And that’s okay – that’s just part of it.

I originally posted the above photo in one of my late spring/early summer posts about planting (naturally), using the garden I planted with my habibti as an example and reminder of the importance of planting. What’s not readily apparent, however, is that in using them in both yesterday and today’s post, I’m making an altogether different point. You see, this garden wasn’t at our apartment. It was at our office. The garden was planted on company property in a company-provided employee gardening area. This is very nice of the company to do – in fact, it’s one of my favorite things that they do.
What I didn’t expect when planting these seedlings is to get fired in mid-July. That led pretty quickly to the abandonment of that garden. The plants withered and were torn apart by unchecked bugs. The fruit that grew, for the most part, rotted in place. So here we have the image of a ruined crop, both literally and symbolically. After all, in the beginning of the year, the seeds I planted were partially in the soil of that job, and I was banished from that land, with the soil plowed over and the seeds lost to me, lost to time.
I’ve been pretty clear in the past that I don’t miss that job or wish I still had it. At the same time, might not the harvest of my autumn be more bountiful? Might I have been able to grow more and build more and engage in more positive developments were I not in the midst of the troubles of job loss? In the midst of all that, I also had to move from an apartment in which I’d hoped to stay at least another year. Again, at the time of the planting, I chose my seeds based on the soil of that living area, and now that living area is gone.
I’ve much to be grateful for, but that’s a decent amount of dead fruit.
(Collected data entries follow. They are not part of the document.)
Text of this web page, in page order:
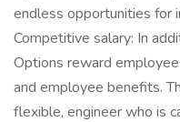
endless opportunities for
Competitive salary: In
Options reward
and employee benefits.
flexible, engineer who is
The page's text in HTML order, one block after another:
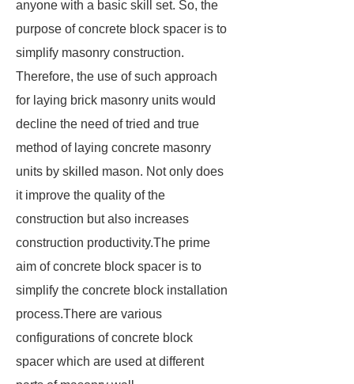
anyone with a basic skill set. So, the
purpose of concrete block spacer is to
simplify masonry construction.
Therefore, the use of such approach
for laying brick masonry units would
decline the need of tried and true
method of laying concrete masonry
units by skilled mason. Not only does
it improve the quality of the
construction but also increases
construction productivity.The prime
aim of concrete block spacer is to
simplify the concrete block installation
process.There are various
configurations of concrete block
spacer which are used at different
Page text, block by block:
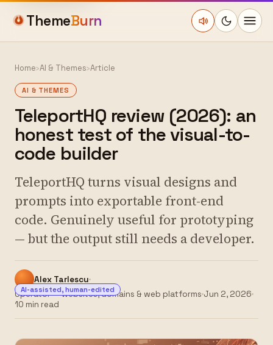
ThemeBurn
Home›AI & Themes›Article
AI & THEMES
TeleportHQ review (2026): an
honest test of the visual-to-
code builder
TeleportHQ turns visual designs and
prompts into exportable front-end
code. Genuinely useful for prototyping
— but the output still needs a developer.
Alex Tarlescu
Operator — websites, domains & web platforms Jun 2, 2026
10 min read
AI-assisted, human-edited
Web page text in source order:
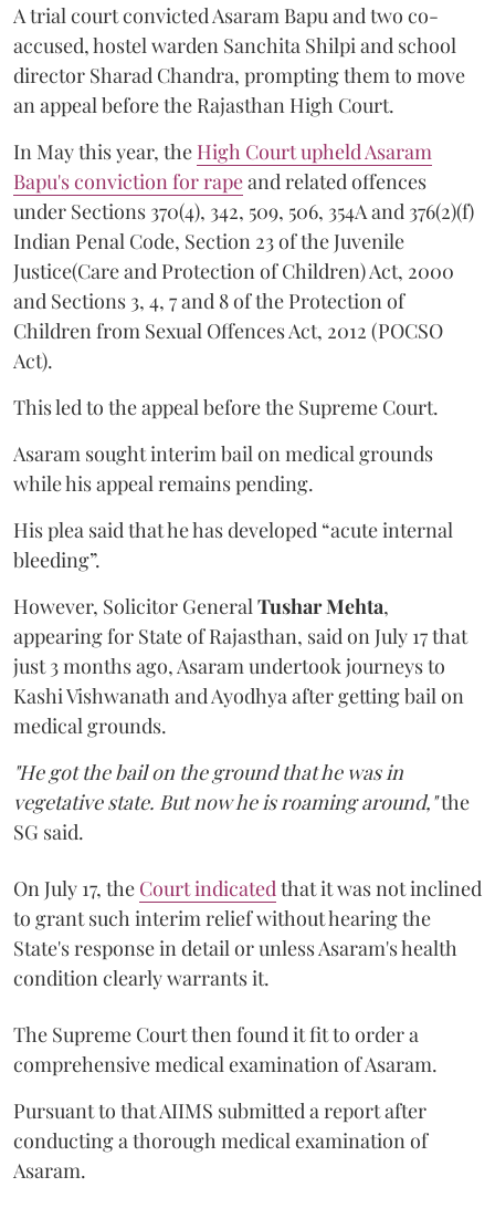
A trial court convicted Asaram Bapu and two co-
accused, hostel warden Sanchita Shilpi and school
director Sharad Chandra, prompting them to move
an appeal before the Rajasthan High Court.
In May this year, the High Court upheld Asaram
Bapu's conviction for rapeand related offences
under Sections 370(4), 342, 509, 506, 354A and 376(2)(f)
Indian Penal Code, Section 23 of the Juvenile
Justice(Care and Protection of Children) Act, 2000
and Sections 3, 4, 7 and 8 of the Protection of
Children from Sexual Offences Act, 2012 (POCSO
Act).
This led to the appeal before the Supreme Court.
Asaram sought interim bail on medical grounds
while his appeal remains pending.
His plea said that he has developed “acute internal
bleeding”.
However, Solicitor GeneralTushar Mehta,
appearing for State of Rajasthan, said on July 17 that
just 3 months ago, Asaram undertook journeys to
Kashi Vishwanath and Ayodhya after getting bail on
medical grounds.
"He got the bail on the ground that he was in
vegetative state. But now he is roaming around,"the
SG said.
On July 17, the Court indicatedthat it was not inclined
to grant such interim relief without hearing the
State's response in detail or unless Asaram's health
condition clearly warrants it.
The Supreme Court then found it fit to order a
comprehensive medical examination of Asaram.
Pursuant to that AIIMS submitted a report after
conducting a thorough medical examination of
Asaram.

Then, in front of me, there’s some fruit that lived, and it’s what I planted, I just wasn’t prepared for the results. They’re intertwined, of course. I planted seeds of intention towards a greater focus on expression and exploration, planted seeds of new beginnings and new aeons, planted seeds of freedom and release.

That’s what I got. All of those things. This year, despite all its awful difficulties – and there have been, for me, much more than in the average year – has involved more exploration and expression than any in recent memory. I got my new beginning and am in the midst of the earliest stages of my new aeon. I was released into freedom from so much that bound and oppressed. I didn’t know when I planted these things that it involved losing my job and all my money. I didn’t know I’d have to move. But now that it’s come to pass, and even as it’s still impossibly hard on some days, it’s amazing. It’s amazing what the journey of a year can get you if you walk it with a little bit of an extra spring in your step.
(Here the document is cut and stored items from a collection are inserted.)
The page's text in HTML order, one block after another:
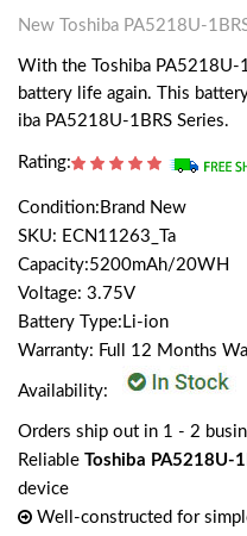
New Toshiba PA5218U-
With the Toshiba PA5218U-
battery life again. This
iba PA5218U-1BRS Series.
Rating:
Condition:Brand New
SKU: ECN11263_Ta
Capacity:5200mAh/20WH
Voltage: 3.75V
Battery Type:Li-ion
Warranty: Full 12 Months
Availability:
Orders ship out in 1 - 2
Reliable Toshiba PA5218U-
device
Well-constructed for
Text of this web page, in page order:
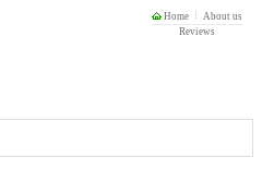
Home
About us
Reviews
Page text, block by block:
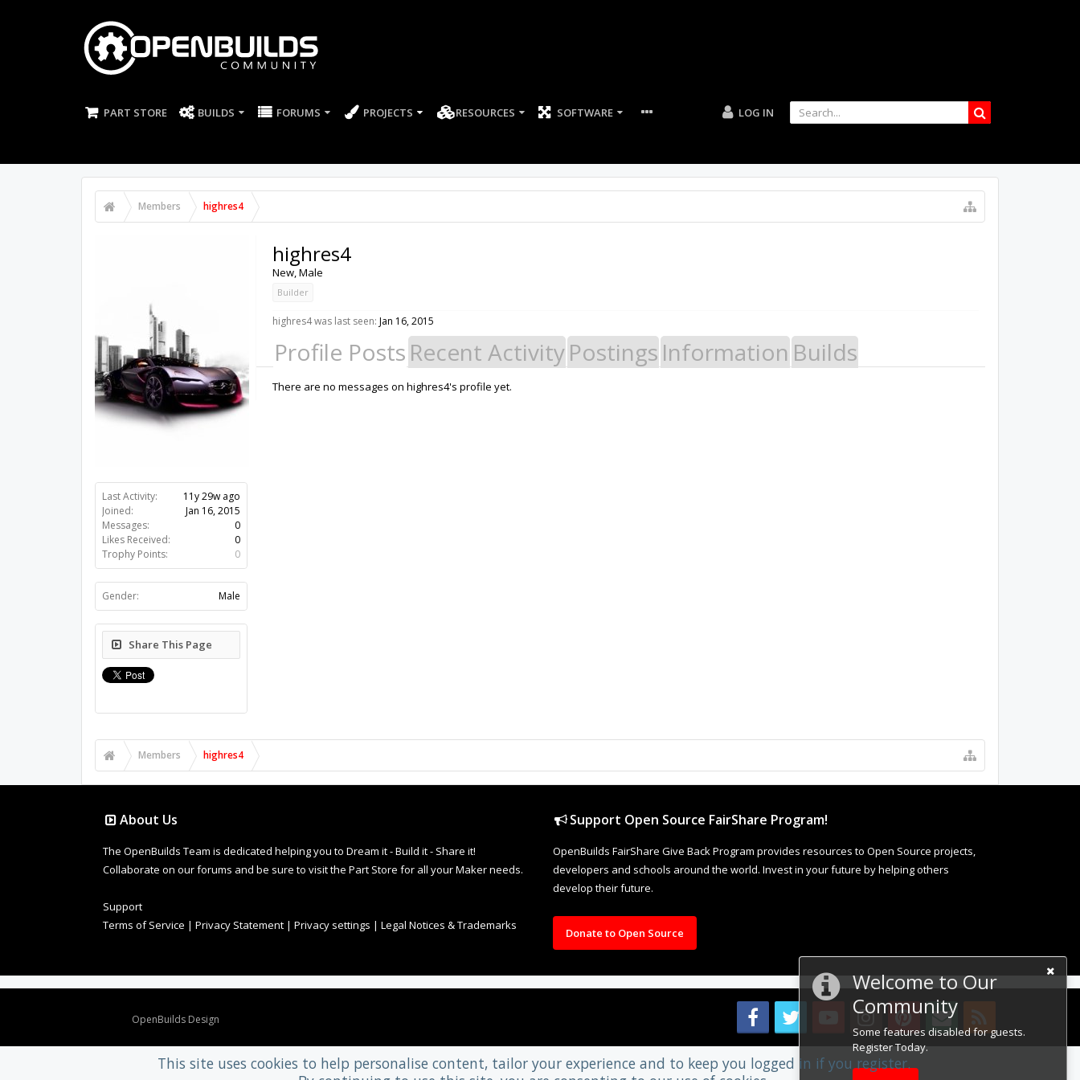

Looked at from this angle, most of the “bad” things suddenly have value, and we can see clearly that the harvest is not unpleasant nor imbued with unbridled joy. It is difficult, in its own way, for even as we let gratitude wash over us like one of summer’s long-lost waves, the fading light is yet bright enough to shed its rays of clarity on an uncensored reality that is often very difficult to look at. Even for the best of us.
The closing message to take away, therefore, becomes obvious: looking around at what comprises our harvest, what are we now to do with it?
***
Though I have yet to engage in any sort of fanfare, the Wizard of Monadnock passed its one-year mark last month. Since an important (if rare, and yes often belated) part of what we’ve set out to do since the beginning is to explore the passage of the year, this also means that we’ve gone all the way around that Wheel together. Yes, we’ve “come full circle.”
There’s more to be said about the harvest and its lessons, and since we can now see at least a glimpse of our wheel as a whole, it’s time to question – if only casually – the relation of the annual solar cycle to the bizarre and hard to grasp cycles of our own lives.